マルチクラウドは、複数のクラウドサービスを統合し、自社に最適な運用環境を追求する手法です。以下の三点が、マルチクラウド導入の重要視される要因です。

・BCPの確保
・ベンダーロックインの回避
・カスタマイズ性の向上

それぞれについて解説します。


  • ・BCPの確保

    システム過負荷、サイバー攻撃、自然災害などによるシステムダウンへの備えとして、強固なバックアップ体制を構築可能です。オンラインストレージやBIAツールを活用して、迅速な事業復旧を実現します。BCPの確保により、取引先や顧客からの信頼度が向上し、市場シェア、購入単価、リピート率の増加が期待できます。

    ・ベンダーロックインの回避

    マルチクラウドの導入により、特定のベンダーに依存しない環境を実現できます。ベンダーロックインとは、特定のクラウドサービス提供者へ過度に依存し、他社への移行が困難になる状態を指します。

    マルチクラウド環境下では、複数のサービスを併用することで、特定のベンダーへの依存を減少させ、柔軟かつコストパフォーマンスに優れたサービス利用が可能となります。また、ベンダーの経営悪化や倒産時にも、代替サービスへの迅速な切り替えが容易になります。

    ・カスタマイズ性の向上

    マルチクラウドを導入することで、自社のニーズに応じた高度なカスタマイズが可能となります。

    例えば、パブリッククラウドのAWSとMicrosoft Dynamics 365を同時に利用することができます。また、プライベートクラウドで自社の既存システムを維持しながら、パブリッククラウドのサービスを併用する形態も選択できます。このように、ベンダーの制約に縛られることなく、自社が望む最適な形態を追求することができます。

    結果として、クラウドサービスの機能性および利便性を最大限に引き出し、自社に多大な利益をもたらすことが可能です。

マルチクラウド導入のポイント

マルチクラウド導入のポイントは、以下の3点です。

・セキュリティベンダーの選択
・IT人材の確保
・複数契約に伴うコストの管理

それぞれのポイントをみていきましょう。

  • セキュリティベンダーの選択


    マルチクラウドを導入する場合、セキュリティレベルが同じ水準のベンダーを選ぶことが重要です。たとえば、セキュリティレベルが低いサービスを利用すると、サイバー攻撃のリスクが高まります。機密情報を保護するためには、自主管理を徹底する必要があります。ベンダーが強固なセキュリティ対策を講じる目的は、安定してサービスを稼働させるためです。また、多くのユーザーに安心感を提供するためでもあります。

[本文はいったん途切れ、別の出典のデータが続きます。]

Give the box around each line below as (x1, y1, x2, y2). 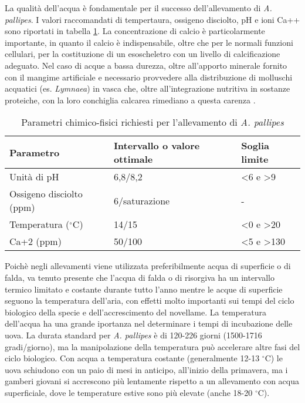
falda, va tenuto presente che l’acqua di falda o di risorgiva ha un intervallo (5, 271, 274, 283)
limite (241, 152, 269, 166)
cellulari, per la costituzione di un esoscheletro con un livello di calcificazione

    しかし、クラウドサービスやアプリで利用するアカウント情報は厳重に管理する必要があります。マルチクラウドやSD-WAN導入に限らず、情報漏洩を防ぐための対策が求められます。

  • IT人材の確保


    マルチクラウドの導入には、優れたスキルを持つIT人材の確保が不可欠です。マルチクラウドは複数のクラウドサービス・環境を併用するため、シングルクラウドと比べて運用や管理が複雑になります。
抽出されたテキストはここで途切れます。